● **Aim of the task**:
Output every line below as it stands, dropping only the images.

-- Source material follows --

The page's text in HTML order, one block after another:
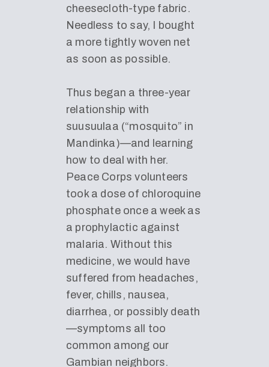
cheesecloth-type fabric.
Needless to say, I bought
a more tightly woven net
as soon as possible.
Thus began a three-year
relationship with
suusuulaa (“mosquito” in
Mandinka)—and learning
how to deal with her.
Peace Corps volunteers
took a dose of chloroquine
phosphate once a week as
a prophylactic against
malaria. Without this
medicine, we would have
suffered from headaches,
fever, chills, nausea,
diarrhea, or possibly death
—symptoms all too
common among our
Gambian neighbors.
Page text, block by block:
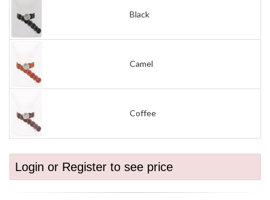
Black
Camel
Coffee
Login or Register to see price
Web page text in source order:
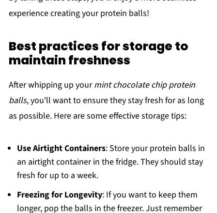
experience creating your protein balls!
Best practices for storage to
maintain freshness
After whipping up yourmint chocolate chip protein
balls, you'll want to ensure they stay fresh for as long
as possible. Here are some effective storage tips:
Use Airtight Containers: Store your protein balls in
an airtight container in the fridge. They should stay
fresh for up to a week.
Freezing for Longevity: If you want to keep them
longer, pop the balls in the freezer. Just remember
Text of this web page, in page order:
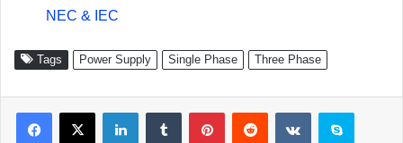
NEC & IEC
Tags Power Supply Single Phase Three Phase
X
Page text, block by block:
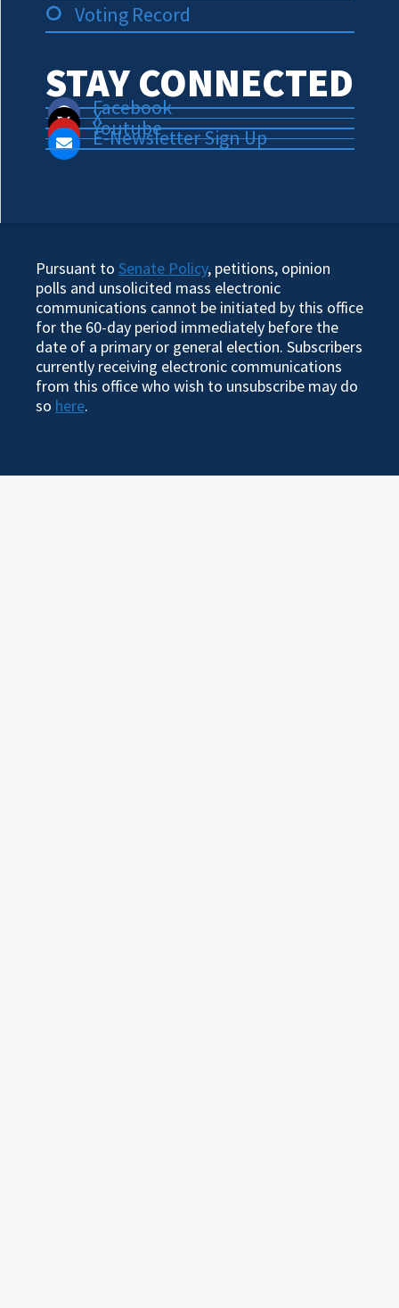
Voting Record
STAY CONNECTED
Facebook
X
Youtube
E-Newsletter Sign Up
Pursuant to Senate Policy, petitions, opinion
polls and unsolicited mass electronic
communications cannot be initiated by this office
for the 60-day period immediately before the
date of a primary or general election. Subscribers
currently receiving electronic communications
from this office who wish to unsubscribe may do
so here.
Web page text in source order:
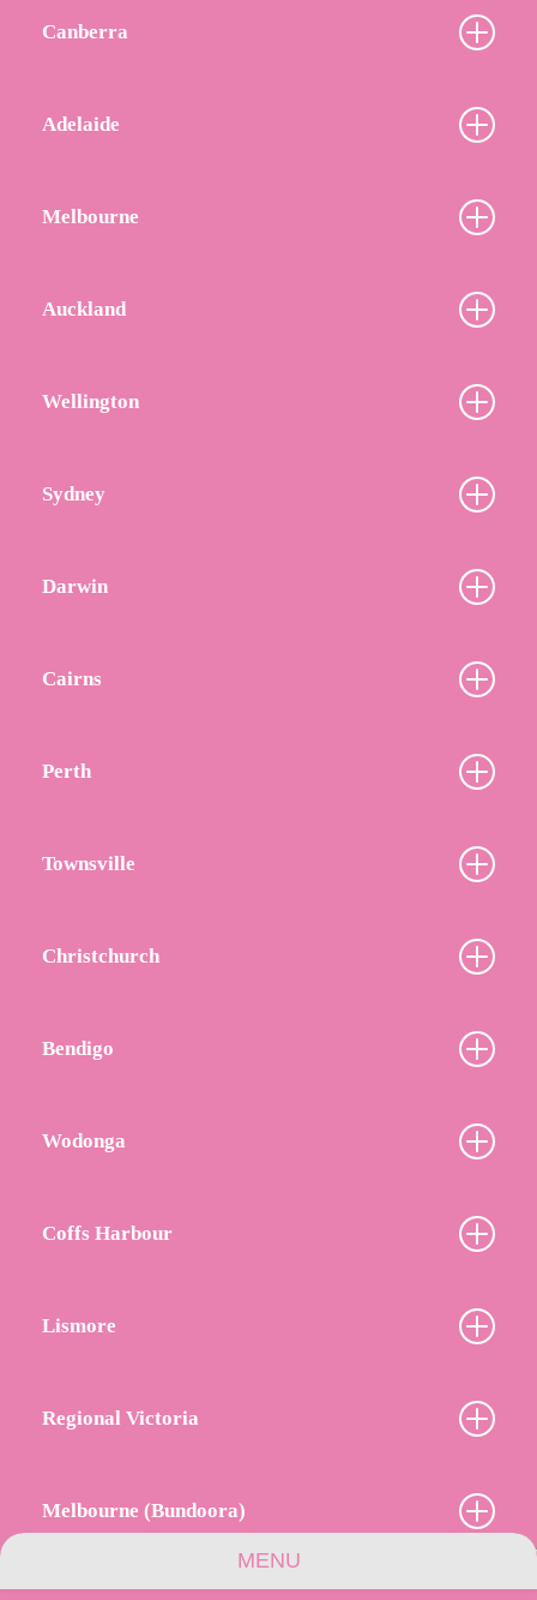
MENU
Canberra
Adelaide
Melbourne
Auckland
Wellington
Sydney
Darwin
Cairns
Perth
Townsville
Christchurch
Bendigo
Wodonga
Coffs Harbour
Lismore
Regional Victoria
Melbourne (Bundoora)
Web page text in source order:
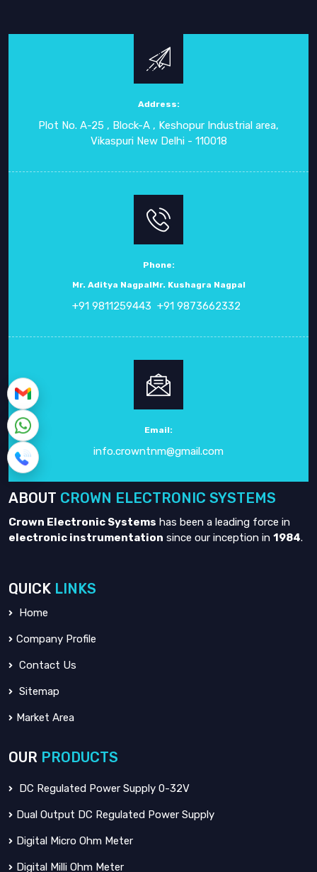
Address:
Plot No. A-25 , Block-A , Keshopur Industrial area,
Vikaspuri New Delhi - 110018
Phone:
Mr. Aditya Nagpal
+91 9811259443
Mr. Kushagra Nagpal
+91 9873662332
Email:
info.crowntnm@gmail.com
ABOUT CROWN ELECTRONIC SYSTEMS
Crown Electronic Systems has been a leading force in
electronic instrumentation since our inception in 1984.
QUICK LINKS
Home
Company Profile
Contact Us
Sitemap
Market Area
OUR PRODUCTS
DC Regulated Power Supply 0-32V
Dual Output DC Regulated Power Supply
Digital Micro Ohm Meter
Digital Milli Ohm Meter
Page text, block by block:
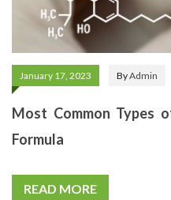
January 17, 2023 ByAdmin
Most Common Types
Formula
READ MORE
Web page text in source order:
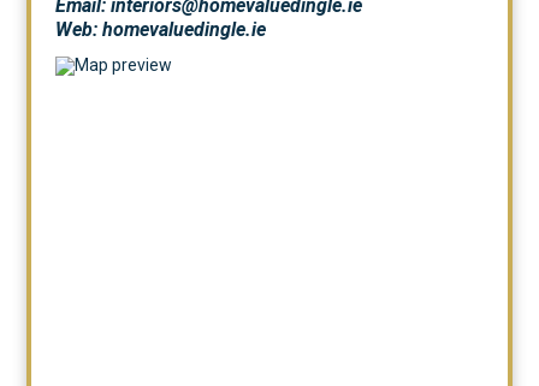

-- Source material concluded --

● **Problem solution**:
The page's text in HTML order, one block after another:
cheesecloth-type fabric.
Needless to say, I bought
a more tightly woven net
as soon as possible.
Thus began a three-year
relationship with
suusuulaa (“mosquito” in
Mandinka)—and learning
how to deal with her.
Peace Corps volunteers
took a dose of chloroquine
phosphate once a week as
a prophylactic against
malaria. Without this
medicine, we would have
suffered from headaches,
fever, chills, nausea,
diarrhea, or possibly death
—symptoms all too
common among our
Gambian neighbors.
Page text, block by block:
Black
Camel
Coffee
Login or Register to see price
Web page text in source order:
experience creating your protein balls!
Best practices for storage to
maintain freshness
After whipping up yourmint chocolate chip protein
balls, you'll want to ensure they stay fresh for as long
as possible. Here are some effective storage tips:
Use Airtight Containers: Store your protein balls in
an airtight container in the fridge. They should stay
fresh for up to a week.
Freezing for Longevity: If you want to keep them
longer, pop the balls in the freezer. Just remember
Text of this web page, in page order:
NEC & IEC
Tags Power Supply Single Phase Three Phase
X
Page text, block by block:
Voting Record
STAY CONNECTED
Facebook
X
Youtube
E-Newsletter Sign Up
Pursuant to Senate Policy, petitions, opinion
polls and unsolicited mass electronic
communications cannot be initiated by this office
for the 60-day period immediately before the
date of a primary or general election. Subscribers
currently receiving electronic communications
from this office who wish to unsubscribe may do
so here.
Web page text in source order:
MENU
Canberra
Adelaide
Melbourne
Auckland
Wellington
Sydney
Darwin
Cairns
Perth
Townsville
Christchurch
Bendigo
Wodonga
Coffs Harbour
Lismore
Regional Victoria
Melbourne (Bundoora)
Web page text in source order:
Address:
Plot No. A-25 , Block-A , Keshopur Industrial area,
Vikaspuri New Delhi - 110018
Phone:
Mr. Aditya Nagpal
+91 9811259443
Mr. Kushagra Nagpal
+91 9873662332
Email:
info.crowntnm@gmail.com
ABOUT CROWN ELECTRONIC SYSTEMS
Crown Electronic Systems has been a leading force in
electronic instrumentation since our inception in 1984.
QUICK LINKS
Home
Company Profile
Contact Us
Sitemap
Market Area
OUR PRODUCTS
DC Regulated Power Supply 0-32V
Dual Output DC Regulated Power Supply
Digital Micro Ohm Meter
Digital Milli Ohm Meter
Page text, block by block:
January 17, 2023 ByAdmin
Most Common Types
Formula
READ MORE
Web page text in source order:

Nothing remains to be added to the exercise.